Time series data consists of:
Product (categorical); ProductGroup (categorical); Country (categorical); YearSinceProductLaunch (numeric); SalesAtLaunchYear (numeric)
Only "SalesAtLaunchYear" data has some missing values which needs to be imputed.

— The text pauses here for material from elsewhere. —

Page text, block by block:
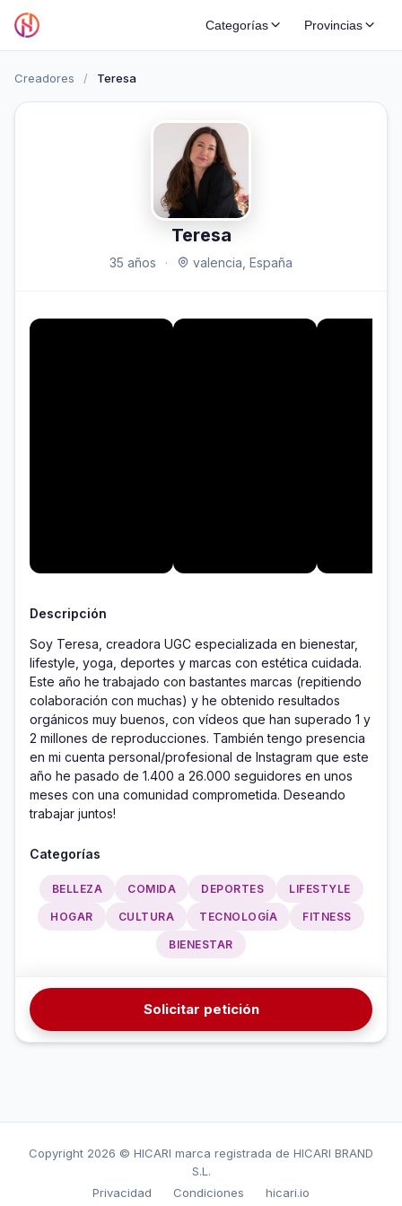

For some products, there is complete data, i.e. sales data exists for the launch year 1,2 and up to now.
Some other products, however, contain missing sales data only for the early years since launch. Products have different age, therefore sometimes there are 2 years since launch that are missing, sometimes there are 10 years, which depends on the product.

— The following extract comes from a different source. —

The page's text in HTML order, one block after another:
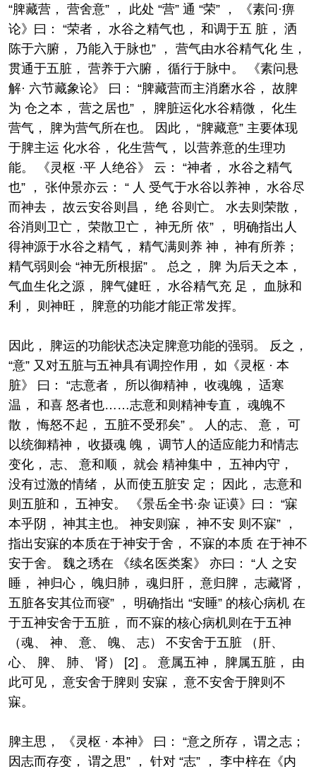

I am interested to find a model in R that can impute the missing time series data gaps. I have tried MICE by setting the model for "SalesAtLaunchYear" as random forest, but I am still getting some very high values of sales especially at the beginning of the product's launch. I am ensuring that at Year 0, all sales are 0 to avoid negative values. The data frame has 20000 rows with 300 unique products.
testdf = tibble::tribble(
~Country, ~ProductGroup, ~Product, ~YearSinceProductLaunch, ~SalesAtLaunchYear,
"CA", "ProductGroup1", "Product1", 0L, 0,
"CA", "ProductGroup1", "Product1", 1L, NA,
"CA", "ProductGroup1", "Product1", 2L, NA,
"CA", "ProductGroup1", "Product1", 3L, NA,
"CA", "ProductGroup1", "Product1", 4L, NA,
"CA", "ProductGroup1", "Product1", 5L, 206034.9814,
"CA", "ProductGroup1", "Product1", 6L, 170143.2623,
"CA", "ProductGroup1", "Product1", 7L, 212541.9306,
"CA", "ProductGroup1", "Product1", 8L, 270663.199,
"CA", "ProductGroup1", "Product1", 9L, 736738.3755,
"CA", "ProductGroup1", "Product1", 10L, 2579723.981,
"CA", "ProductGroup1", "Product1", 11L, 4964319.496,
"CA", "ProductGroup1", "Product1", 12L, 6864985.16,
"CA", "ProductGroup1", "Product1", 13L, 8793292.386,
"CA", "ProductGroup1", "Product1", 14L, 11416033.38,
"IT", "ProductGroup2", "Product2", 0L, 0,
"IT", "ProductGroup2", "Product2", 1L, NA,
"IT", "ProductGroup2", "Product2", 2L, NA,
"IT", "ProductGroup2", "Product2", 3L, NA,
"IT", "ProductGroup2", "Product2", 4L, NA,
"IT", "ProductGroup2", "Product2", 5L, NA,
"IT", "ProductGroup2", "Product2", 6L, NA,
"IT", "ProductGroup2", "Product2", 7L, NA,
"IT", "ProductGroup2", "Product2", 8L, NA,
"IT", "ProductGroup2", "Product2", 9L, NA,
"IT", "ProductGroup2", "Product2", 10L, NA,
"IT", "ProductGroup2", "Product2", 11L, NA,
"IT", "ProductGroup2", "Product2", 12L, NA,
"IT", "ProductGroup2", "Product2", 13L, 30806222.96,
"IT", "ProductGroup2", "Product2", 14L, 31456272,
"IT", "ProductGroup2", "Product2", 15L, 31853476.78,
"IT", "ProductGroup2", "Product2", 16L, 30379818,
"IT", "ProductGroup2", "Product2", 17L, 29765448.87,
"IT", "ProductGroup2", "Product2", 18L, 31376234,
"IT", "ProductGroup2", "Product2", 19L, 32628514.81,
"IT", "ProductGroup2", "Product2", 20L, 32732196,
"IT", "ProductGroup2", "Product2", 21L, 33503784.25,
"IT", "ProductGroup2", "Product2", 22L, 35163372,
"DE", "ProductGroup3", "Product3", 0L, 0,
"DE", "ProductGroup3", "Product3", 1L, 161884.081,
"DE", "ProductGroup3", "Product3", 2L, 7876925.474,
"DE", "ProductGroup3", "Product3", 3L, 12948209.55,
"DE", "ProductGroup3", "Product3", 4L, 13304401.76
)
testdf$Country = as.factor(testdf$Country)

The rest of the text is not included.